== Dataset entries

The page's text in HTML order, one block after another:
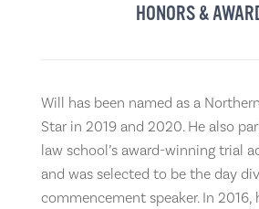
HONORS &
Will has been named as a
Star in 2019 and 2020. He also
law school’s award-winning trial
and was selected to be the day
commencement speaker. In 2016,
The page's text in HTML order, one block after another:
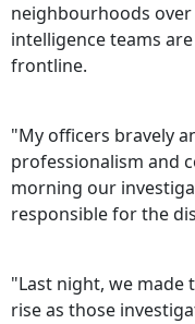
neighbourhoods
intelligence teams
frontline.
"My officers bravely
professionalism and
morning our
responsible for the
"Last night, we
rise as those
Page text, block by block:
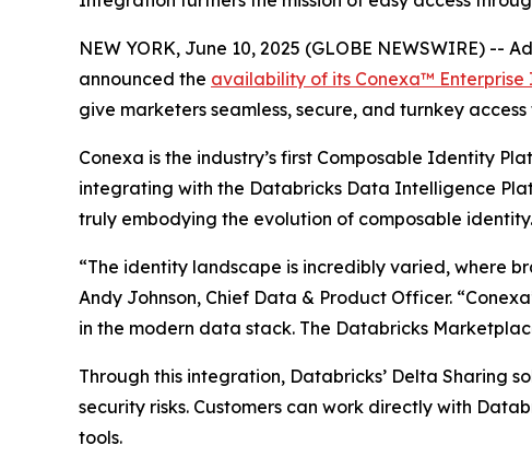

====

| What you should do |
Only the wording of the records is wanted: copy it all exactly and omit the pictures.

| Solution below |
The page's text in HTML order, one block after another:
HONORS &
Will has been named as a
Star in 2019 and 2020. He also
law school’s award-winning trial
and was selected to be the day
commencement speaker. In 2016,
The page's text in HTML order, one block after another:
neighbourhoods
intelligence teams
frontline.
"My officers bravely
professionalism and
morning our
responsible for the
"Last night, we
rise as those
Page text, block by block:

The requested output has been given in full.